In C. Verrem
Cicero, Marcus Tullius
Cicero. The Orations of Marcus Tullius Cicero, Volume 1. Yonge, Charles Duke, translator. London: Bell, 1903.
And learn this also from the public testimony of the Tissans. [The public testimony of the Tissans is read.] Is it only obscurely, O judges, that the praetor himself is the farmer, when his officers exact corn from the cities, levy money on them, take something more as a compliment for themselves than they are to pay over to the Roman people under the name of tenths? This was your idea of equity in your command—this was your idea of the dignity of the praetor, to make the slaves of Venus the lords of the Sicilian people.

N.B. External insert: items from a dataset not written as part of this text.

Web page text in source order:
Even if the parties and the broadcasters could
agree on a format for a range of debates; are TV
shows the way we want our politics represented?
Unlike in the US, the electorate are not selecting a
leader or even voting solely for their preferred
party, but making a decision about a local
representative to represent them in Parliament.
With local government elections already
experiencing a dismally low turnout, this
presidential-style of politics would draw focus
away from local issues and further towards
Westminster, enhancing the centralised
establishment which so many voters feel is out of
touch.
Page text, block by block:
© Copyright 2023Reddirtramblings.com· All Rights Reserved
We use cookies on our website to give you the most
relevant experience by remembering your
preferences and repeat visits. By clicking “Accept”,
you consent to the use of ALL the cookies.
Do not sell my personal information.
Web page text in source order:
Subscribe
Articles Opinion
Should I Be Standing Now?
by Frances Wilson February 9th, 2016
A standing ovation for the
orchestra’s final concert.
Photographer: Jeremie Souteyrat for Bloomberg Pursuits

This was the line drawn, these were the distinctions of rank, while you were the praetor, that the cultivators of the soil were to be considered in the class of slaves, the slaves in the light of farmers of the revenue.
What more shall I say? Were not the wretched people of Amestratus, after such vast tenths had been imposed upon them, that they had nothing left for themselves, still compelled to pay money besides? The tenths are knocked down to Marcus Caesius in the presence of deputies from Amestratus and Heraclius, one of their deputies, is compelled at once to pay twenty-two thousand sesterces. What is the meaning of this? What is the meaning of this booty? of this violence? of this plundering of the allies? If Heraclius had been commissioned by his senate to purchase the tenths, he would have purchased them; if he was not, how could he pay money of his own accord? He reports to his fellow citizens that he has paid Caesius this money. Learn his report from his letters.

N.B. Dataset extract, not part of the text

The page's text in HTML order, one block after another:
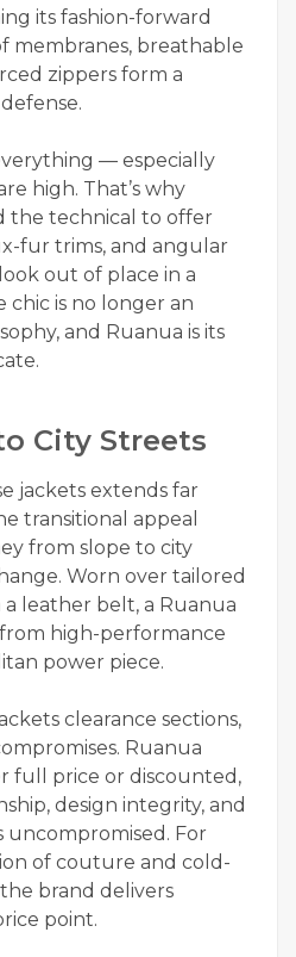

Read extracts from the public letters. [The public letters are read.] By what decree of the senate was this permission given to the deputy? By none. Why did he do so? He was compelled. Who says this? The whole city. Read the public testimony. [The public testimony is read.] By the same evidence you see that there was extorted from the same city in the second year a sum of money in a similar manner, and given to Sextus Vennonius. But you compel the Amestratines, needy men, after you have sold their tenths for eight hundred medimni to Banobalis, a slave of Venus, (just notice the names of the farmers,) to add more still as a compliment, than they had been sold for, though they had been sold at a high price. They gave Banobalis eight hundred medimni of wheat, and fifteen hundred sesterces. Surely that man would never have been so senseless, as to allow more corn to be given out of the domain of the Roman people to a slave of Venus than to the Roman people itself, unless all that plunder had, under the name of the slave, come in reality to himself.

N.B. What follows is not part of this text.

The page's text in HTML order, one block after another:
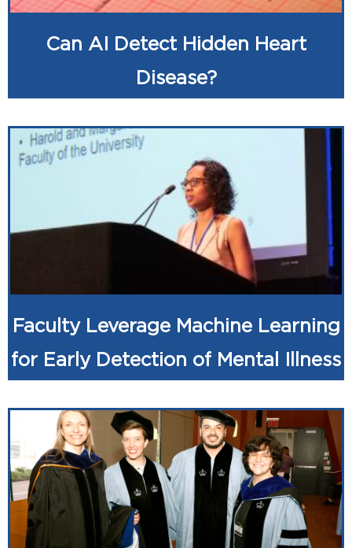
Can AI Detect Hidden Heart
Disease?
Faculty Leverage Machine Learning
for Early Detection of Mental Illness

The people of Petra, though their tenths had been sold at a high price, were, very much against their will, compelled to give thirty-seven thousand sesterces to Publius Naevius Turpio, a most infamous man, who was convicted of assault while Sacerdos was praetor. Did you sell the tenths so carelessly, that, when a medimnus cost fifteen sesterces, and when the tenths were sold for three thousand medimni, that is, for forty-five thousand sesterces, still three thousand sesterces could be given to the farmer as a compliment? “Oh, but I sold the tenths of that district at a high price” he boasts, forsooth, not that a compliment was given to Turpio, but that money was taken from the Petrans.
What shall I say next? The Halicyans, the settlers among whom pay tenths, themselves have their lauds free from taxes. Were not they also compelled to give to the same Turpio fifteen thousand sesterces, when their tenths had been sold for a hundred medimni? If, as you are especially anxious to do, you could prove that these compliments all went to the farmers, and that none of them reached you, still these sums, taken and extorted as they were by your violence and injustice, ought to ensure your conviction; but, as you cannot persuade any one that you were so foolish as to wish Apronius and Turpio, two slaves, to become rich at your own risk and that of your children, do you think that any one will doubt that through the instrumentality of those emissaries all this money was really procured for you?
Again, Symmachus, a slave of Venus, is sent as farmer to Segesta, a city exempt from such taxes; he brings letters from Verres, to order the cultivators to appear in a court of some other city than their own, contrary to every resolution of the senate, to all their rights and privileges, and to the Rupilian law. Hear the letters which he sent to the Segestans. [The letters of Caius Verres are read.] Now learn by one bargain made with an honourable and respected man, how this slave of Venus insulted the cultivators of the soil; for there are other instances of this sort.